Sitting in a white leather chair in his plush second-floor office yesterday, David Brandon, CEO and chairman of Domino’s Pizza, looked back on his eight years as a member of the University Board of Regents yesterday.

Christina Choi
Former Michigan defensive end David Brandon, who served for eight years before losing his reelection campaign in November. (JEREMY CHO/Daily)

Brandon, a Republican from Ann Arbor, lost his bid for reelection to Democrat Julia Darlow in November. He served on the board for eight years.

A former defensive end on the Michigan football team, Brandon is an imposing figure who walks as if he is perpetually approaching the line of scrimmage on the gridiron. Whenever the University is the topic of discussion, though, Brandon breaks out in a genial smile and assumes an air of unguarded sincerity.

As Brandon speaks about the University, he exudes passion and gratitude, giving the impression that it has done so much for him that he could not possibly articulate everything.

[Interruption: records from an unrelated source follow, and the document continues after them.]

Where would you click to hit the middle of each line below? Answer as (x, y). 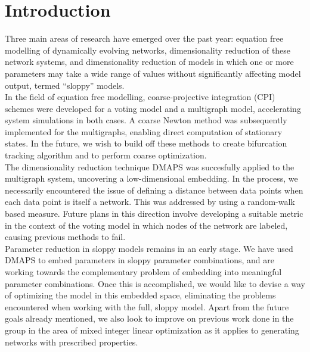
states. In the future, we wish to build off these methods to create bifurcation (146, 143)
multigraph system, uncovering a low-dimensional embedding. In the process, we (151, 178)
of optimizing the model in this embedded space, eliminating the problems (140, 295)
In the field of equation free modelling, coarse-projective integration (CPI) (140, 97)
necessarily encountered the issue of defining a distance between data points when (154, 190)
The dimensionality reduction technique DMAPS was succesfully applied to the (150, 166)
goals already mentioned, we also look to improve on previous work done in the (149, 318)
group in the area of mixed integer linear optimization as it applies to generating (152, 330)
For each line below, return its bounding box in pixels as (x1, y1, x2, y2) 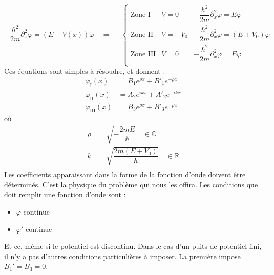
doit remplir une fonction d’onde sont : (4, 189, 126, 200)
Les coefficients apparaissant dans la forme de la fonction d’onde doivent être (4, 169, 246, 180)
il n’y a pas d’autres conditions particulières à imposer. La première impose (4, 250, 241, 261)
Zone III (130, 51, 156, 58)
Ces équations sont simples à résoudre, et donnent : (4, 66, 165, 76)
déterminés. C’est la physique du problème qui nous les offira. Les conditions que (4, 179, 258, 189)
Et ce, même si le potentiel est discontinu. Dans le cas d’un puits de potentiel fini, (4, 241, 262, 251)
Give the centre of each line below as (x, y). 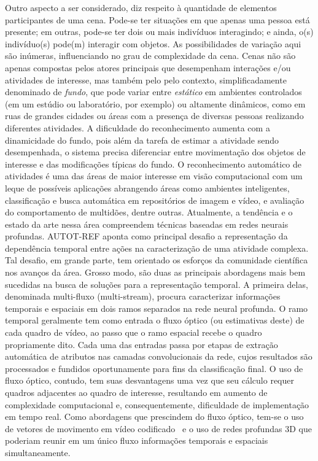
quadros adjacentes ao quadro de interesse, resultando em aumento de (136, 392)
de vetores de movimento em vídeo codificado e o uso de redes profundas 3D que (158, 428)
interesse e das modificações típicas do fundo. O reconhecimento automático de (153, 164)
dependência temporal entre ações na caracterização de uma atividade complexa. (157, 248)
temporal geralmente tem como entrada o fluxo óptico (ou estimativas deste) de (155, 320)
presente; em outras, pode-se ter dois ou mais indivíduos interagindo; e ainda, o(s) (159, 32)
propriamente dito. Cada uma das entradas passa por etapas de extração (142, 344)
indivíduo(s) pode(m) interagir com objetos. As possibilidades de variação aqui (153, 43)
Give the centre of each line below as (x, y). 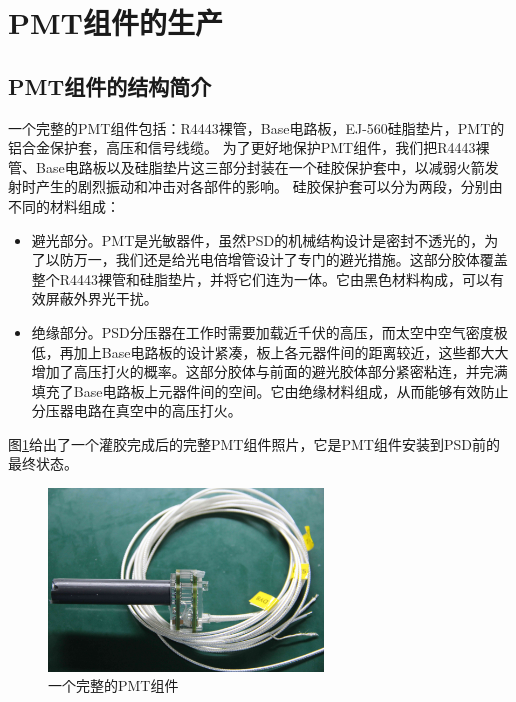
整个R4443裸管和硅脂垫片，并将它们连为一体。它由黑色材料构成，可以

“If you review my life, it’s kind of eerie how all roads lead back to the University,” Brandon said. “It has changed my life – and all for the better.”

The University offered Brandon an athletic scholarship when he was a senior at South Lyon High School. Without it, he said, he wouldn’t have been able to afford tuition.

“It was a dream to attend the University while I was growing up,” Brandon said. “But it was a goal that seemed unattainable based on the economic circumstances of my family. I’m reasonably sure that, had I not been provided that opportunity, I would have ended up somewhere else.”

Brandon vividly recalled his first encounter with former Michigan football coach Bo Schembechler in 1969. After suffering a heart attack the night before the Rose Bowl, Schembechler was at home recovering when Brandon stopped by to discuss playing football for Michigan.

Schembechler, as it turned out, was still dressed in his robe and pajamas when Brandon arrived. It didn’t dissuade the future regent.

“By the time he got done with me, regardless of the fact that he was laying there in his pajamas, I just wanted to know where I should sign,” Brandon said.

As a student and an athlete, Brandon had little spare time. But when he did get a moment to enjoy himself, he frequented College Inn Pizza and the Pretzel Bell, a popular bar that closed in the 1970’s. He also said Bimbo’s, “a downtown beer joint with a ragtime band,” was a favorite hangout.

Brandon graduated from the University in 1974 with a bachelor’s degree in education. Brandon has since risen to the top of the business world. He works in Domino’s Farms Office Park, which stretches three-fourths of a mile. The complex seems more like a country club than a business compound.

Brandon’s experience with Domino’s began when he was a football player living in South Quad Residence Hall. When his hungry friend suggested they order a pizza for delivery, Brandon didn’t understand what he meant.

” ‘What do you mean?’ I said. I just thought it was a miracle,” Brandon said. “So the first delivered pizza I ever had was a Domino’s pizza.”

As a member of the Board of Regents, Brandon said he has faced many challenges, the most significant of which was finding a new president. He said he views selecting the right president to be the primary responsibility of the board.

Brandon said tuition restraint has been difficult because the University has lost a significant amount of funding from the state in the past few years. He said he feels the board has succeeded in keeping tuition down, though.

“I still believe we’ve done a pretty good job of holding down the cost of tuition for our in-state residents as much as possible,” Brandon said. “Out-of-state residents pay a significant premium to come to school here, and that’s just the way it is.”

Brandon said he was proud of the success for both the Campaign for Michigan and the Michigan Difference Campaign, which he said will likely exceed its goal of $2.6 billion. Among the other accomplishments he cited was the improvement of facilities on campus. He noted that the board has invested wisely in life science facilities, the Medical Campus and the Ford School of Public Policy.

“You can pretty much go around campus – the Arthur Miller Theater – and there’s just so many really important and impressive expansions and renovations going on,” Brandon said.

Brandon has devoted significant time and money to the University – especially to Mott Children’s Hospital, which he credits with saving the lives of his identical twins in 1980.

Brandon has made several large contributions to the hospital. His largest was a $2-million gift toward the construction of a new neonatal intensive care unit in the C.S. Mott Children’s and Women’s Hospital, which is currently under construction.

In December, as Brandon prepared to leave the Board of Regents, he made one last gift to the University: 28,550 shares of Domino’s stock, amounting to $791,121.

Although Brandon’s term as regent ended in December, he said he plans to remain involved with the University.

“I’ve got a lot of touchstones with the University, so I don’t plan to disappear,” he said.